**Records drawn from a dataset**
Start of Block

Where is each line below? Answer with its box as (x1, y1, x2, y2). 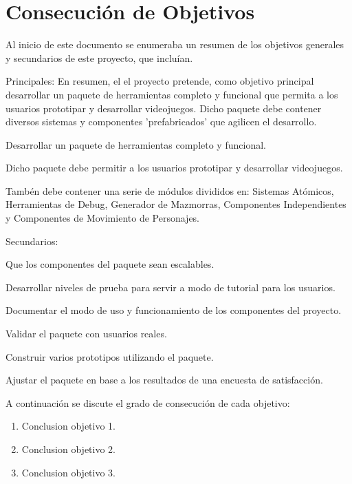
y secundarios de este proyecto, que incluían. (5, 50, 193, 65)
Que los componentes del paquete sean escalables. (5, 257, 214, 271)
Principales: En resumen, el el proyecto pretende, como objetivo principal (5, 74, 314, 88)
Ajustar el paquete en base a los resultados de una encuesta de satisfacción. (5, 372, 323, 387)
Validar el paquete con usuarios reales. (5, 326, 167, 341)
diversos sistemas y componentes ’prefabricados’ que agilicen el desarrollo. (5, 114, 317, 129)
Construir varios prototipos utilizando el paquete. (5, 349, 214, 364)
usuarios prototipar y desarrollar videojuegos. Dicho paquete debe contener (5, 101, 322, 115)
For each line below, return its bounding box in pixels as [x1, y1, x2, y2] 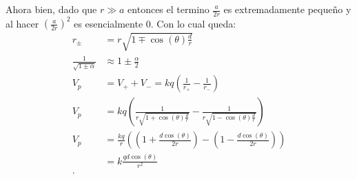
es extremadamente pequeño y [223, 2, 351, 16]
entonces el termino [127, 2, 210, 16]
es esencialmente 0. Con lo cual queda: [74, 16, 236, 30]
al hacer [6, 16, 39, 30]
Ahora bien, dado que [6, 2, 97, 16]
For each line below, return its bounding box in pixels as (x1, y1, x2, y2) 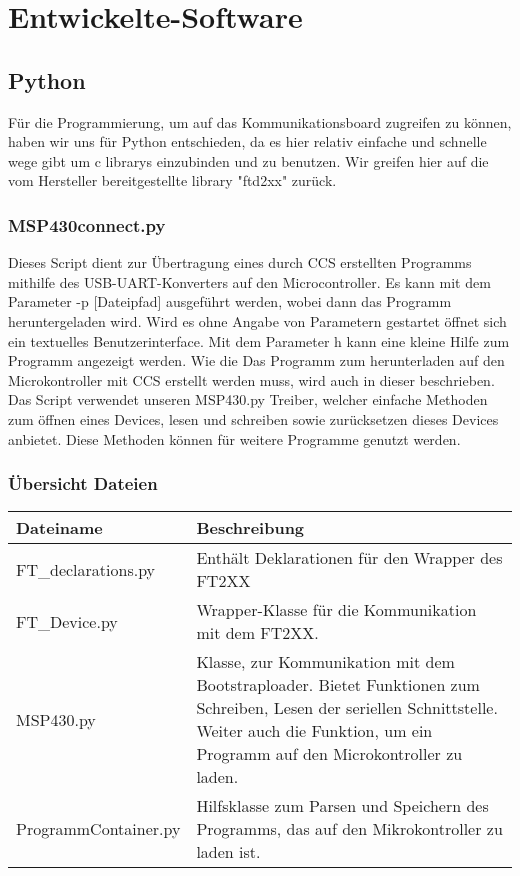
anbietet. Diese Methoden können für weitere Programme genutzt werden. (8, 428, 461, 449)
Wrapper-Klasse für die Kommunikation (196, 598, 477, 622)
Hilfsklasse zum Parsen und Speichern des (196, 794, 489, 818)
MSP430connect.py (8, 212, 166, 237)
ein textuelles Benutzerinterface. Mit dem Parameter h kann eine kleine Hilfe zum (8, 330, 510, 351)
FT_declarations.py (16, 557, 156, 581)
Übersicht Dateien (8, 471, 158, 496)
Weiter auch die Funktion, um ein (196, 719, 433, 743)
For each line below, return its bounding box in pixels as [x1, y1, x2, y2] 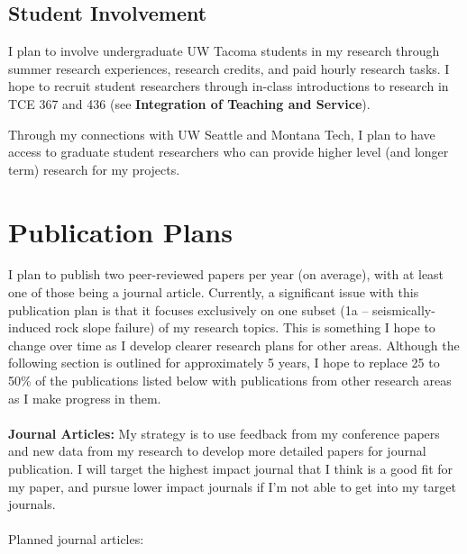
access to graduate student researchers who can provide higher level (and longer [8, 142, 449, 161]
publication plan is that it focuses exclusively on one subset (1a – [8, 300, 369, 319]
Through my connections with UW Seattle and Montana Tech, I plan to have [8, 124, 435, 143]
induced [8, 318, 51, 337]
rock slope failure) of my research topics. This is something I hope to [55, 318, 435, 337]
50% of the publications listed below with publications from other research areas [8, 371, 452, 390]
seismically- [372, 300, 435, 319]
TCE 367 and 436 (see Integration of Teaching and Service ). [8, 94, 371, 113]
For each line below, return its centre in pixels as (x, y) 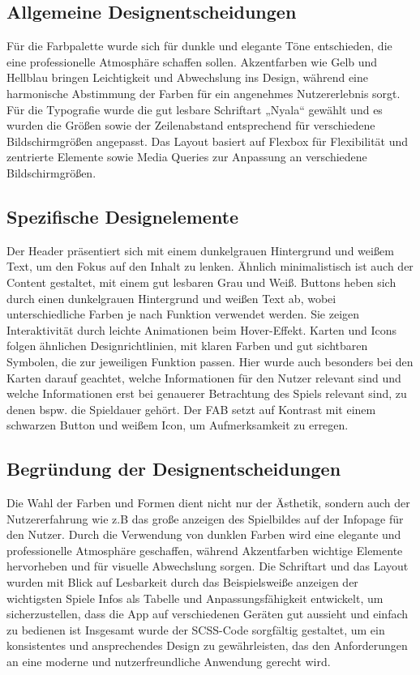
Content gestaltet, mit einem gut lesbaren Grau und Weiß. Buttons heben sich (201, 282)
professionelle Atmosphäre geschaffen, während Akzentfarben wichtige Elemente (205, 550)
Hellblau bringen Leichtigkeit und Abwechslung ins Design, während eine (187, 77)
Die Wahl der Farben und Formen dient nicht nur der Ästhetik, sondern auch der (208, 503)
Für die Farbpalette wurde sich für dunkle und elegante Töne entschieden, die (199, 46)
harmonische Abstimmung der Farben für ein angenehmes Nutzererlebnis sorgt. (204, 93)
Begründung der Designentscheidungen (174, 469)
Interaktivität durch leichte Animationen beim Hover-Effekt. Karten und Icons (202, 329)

End of Block

**EXERCISE GOAL**
Repeat every record above exactly, but drop the pictures.

**SOLUTION**
Where is each line below? Answer with its box as (x1, y1, x2, y2). 
y secundarios de este proyecto, que incluían. (5, 50, 193, 65)
Que los componentes del paquete sean escalables. (5, 257, 214, 271)
Principales: En resumen, el el proyecto pretende, como objetivo principal (5, 74, 314, 88)
Ajustar el paquete en base a los resultados de una encuesta de satisfacción. (5, 372, 323, 387)
Validar el paquete con usuarios reales. (5, 326, 167, 341)
diversos sistemas y componentes ’prefabricados’ que agilicen el desarrollo. (5, 114, 317, 129)
Construir varios prototipos utilizando el paquete. (5, 349, 214, 364)
usuarios prototipar y desarrollar videojuegos. Dicho paquete debe contener (5, 101, 322, 115)
For each line below, return its bounding box in pixels as [x1, y1, x2, y2] 
es extremadamente pequeño y [223, 2, 351, 16]
entonces el termino [127, 2, 210, 16]
es esencialmente 0. Con lo cual queda: [74, 16, 236, 30]
al hacer [6, 16, 39, 30]
Ahora bien, dado que [6, 2, 97, 16]
For each line below, return its bounding box in pixels as (x1, y1, x2, y2) 
anbietet. Diese Methoden können für weitere Programme genutzt werden. (8, 428, 461, 449)
Wrapper-Klasse für die Kommunikation (196, 598, 477, 622)
Hilfsklasse zum Parsen und Speichern des (196, 794, 489, 818)
MSP430connect.py (8, 212, 166, 237)
ein textuelles Benutzerinterface. Mit dem Parameter h kann eine kleine Hilfe zum (8, 330, 510, 351)
FT_declarations.py (16, 557, 156, 581)
Übersicht Dateien (8, 471, 158, 496)
Weiter auch die Funktion, um ein (196, 719, 433, 743)
For each line below, return its bounding box in pixels as [x1, y1, x2, y2] 
access to graduate student researchers who can provide higher level (and longer [8, 142, 449, 161]
publication plan is that it focuses exclusively on one subset (1a – [8, 300, 369, 319]
Through my connections with UW Seattle and Montana Tech, I plan to have [8, 124, 435, 143]
induced [8, 318, 51, 337]
rock slope failure) of my research topics. This is something I hope to [55, 318, 435, 337]
50% of the publications listed below with publications from other research areas [8, 371, 452, 390]
seismically- [372, 300, 435, 319]
TCE 367 and 436 (see Integration of Teaching and Service ). [8, 94, 371, 113]
For each line below, return its centre in pixels as (x, y) 
Content gestaltet, mit einem gut lesbaren Grau und Weiß. Buttons heben sich (201, 282)
professionelle Atmosphäre geschaffen, während Akzentfarben wichtige Elemente (205, 550)
Hellblau bringen Leichtigkeit und Abwechslung ins Design, während eine (187, 77)
Die Wahl der Farben und Formen dient nicht nur der Ästhetik, sondern auch der (208, 503)
Für die Farbpalette wurde sich für dunkle und elegante Töne entschieden, die (199, 46)
harmonische Abstimmung der Farben für ein angenehmes Nutzererlebnis sorgt. (204, 93)
Begründung der Designentscheidungen (174, 469)
Interaktivität durch leichte Animationen beim Hover-Effekt. Karten und Icons (202, 329)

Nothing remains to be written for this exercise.